There is of course no sick child — the crook takes the money and runs away.

Digital security company Okta says to research organizer information before entering and to perform a reverse image search on all photos affiliated with the account.

Romance scams

People looking for love can fall victim to romance scams on and off Facebook. According to the FTC, romance scammers often approach their marks on dating apps or sites like Instagram or Google Hangouts — and they usually follow the same MO

The scammer establishes a connection, establishes trust, sends messages frequently and makes nice promises. There’s always a reason they can’t meet in person – usually because of some noble endeavor like military service, serving as a doctor in an international organization, working in a secret government, or working to earn a lot of money. money on an oil rig.

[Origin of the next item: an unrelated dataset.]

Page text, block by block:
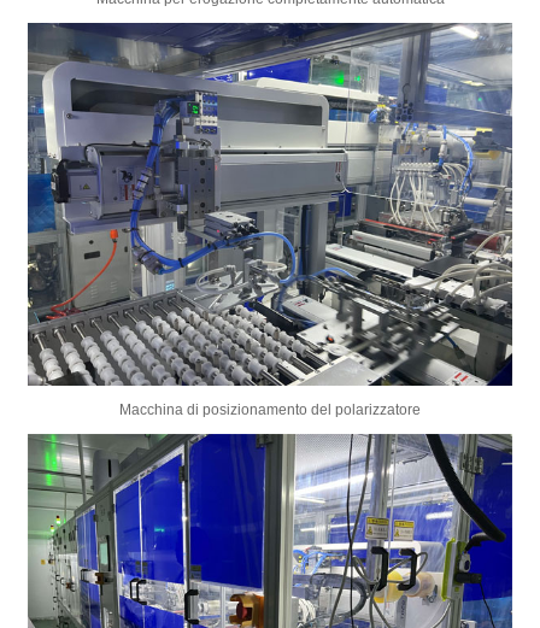
Macchina di posizionamento del polarizzatore

Shortly after, the scammer asks for money for a plane ticket, to pay for a visa or similar request – but only until he can unlock an account that has been somehow frozen for that he was abroad. The first request for money is followed more and more until there is nothing more to take.

The FTC recommends researching the person’s name and the organization they claim to work for. If you can’t find her, expect her to say that her work is classified or otherwise kept secret for security reasons. Involve your family and friends for a second opinion and do a reverse image search of the person’s photo. Most importantly, take things slow at the beginning of the relationship – romantic scammers always profess love from the start.

Employment scams

Like romance scams, employment scams can appear on Facebook, but they also target victims on other social sites, job boards, and even TV and radio ads, according to the FTC. They often claim to be work-from-home jobs like reshipping and reselling, but fake nanny, caregiver, and virtual assistant jobs are also common.

They often solicit private data like your social security number and birthday as part of the application process and demand upfront payment for certification, training, or a starter kit that ends up being worthless.